Jack Ketchum scares me, and he should scare you. Praised by Stephen King when he accepted his National Book Foundation Award, Ketchum has written some of the most disturbing fiction in recent memory, including OFF SEASON, RIGHT TO LIFE, THE GIRL NEXT DOOR, and THE LOST. The latter draws inspiration from the real life serial killer, Charles Schmid, the "Pied Piper of Tucson," who also served as the basis for Joyce Carol Oates' short story, "Where Are You Going, Where Have You Been." In fact, Ketchum shares with Oates a general fascination with "human monsters," as evidenced by his most famous novel, THE GIRL NEXT DOOR, a text based upon the heart-breaking Sylvia Marie Likens murder. But that's not what scares me about Jack Ketchum. What scares me about his work is how effectively he calls for us to reflect on our own "gaze," the way he makes us ask ourselves, "Should I really be reading this, much less enjoying it?" Look at the screenshot above, taken from the masterful film version of THE LOST (directed by Chris Siverston.) That scene occurs during a crucial moment of the story, when this bound character cannot scream, cannot cry, but only look upon the grisly work of Ray Pye with horrified fascination. That's a visual story of our relationship to Ketchum's work.
Like the "Pied Piper of Tucson," Ketchum's Ray Pye wears make-up, stuffs his shoes with crushed beer cans so that he can appear taller, and surrounds himself with teenagers who look in awe upon his swagger and bravado. Like the book, the film begins Pye stumbling on two girls (one played by Erin Brown), camping in the woods.
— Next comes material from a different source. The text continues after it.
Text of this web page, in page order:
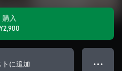
購入
¥2,900
に追加 ● ● ●

Stalking them later that evening, he murders them with his shot-gun, his only motivation stemming from his apparent suspicion that they are lesbians. As Pye, Mark Senter captures the chaos of a mind shifting randomly from childlike insecurity to violent psychosis. In a role that could easily become a cartoon, his performance is nothing short of brilliant, just as Chris Siverston more than ably handles the source material. Siverston, who also directed the underrated American giallo, I KNOW WHO KILLED ME, achieves a gritty 1970s-grindhouse style of horror film-making without resorting to the gimmicks that many of his peers have used unsuccessfully.
Yes, Jack Ketchum scares me, and he reminds me of another reason why in the commentary he recorded for the DVD (along with fellow writer Monica O'Rourke). This narrative, as well as his many others, serve to remind us that we're not safe, that every day we live counts as another miracle. Just try watching the end of this film without gratefully drawing your next breath. As Hollywood continues to cannibalize itself with remakes and more remakes, it's unfortunate that most of us won't have the opportunity to see this on the big screen.
One shouldn't miss the message that the filmmakers included at the end of the credits--to read the book if you liked the movie, and to read the book if you didn't like the movie. Hopefully, Siverston's film helps Ketchum's work find the wider audience that it deserves.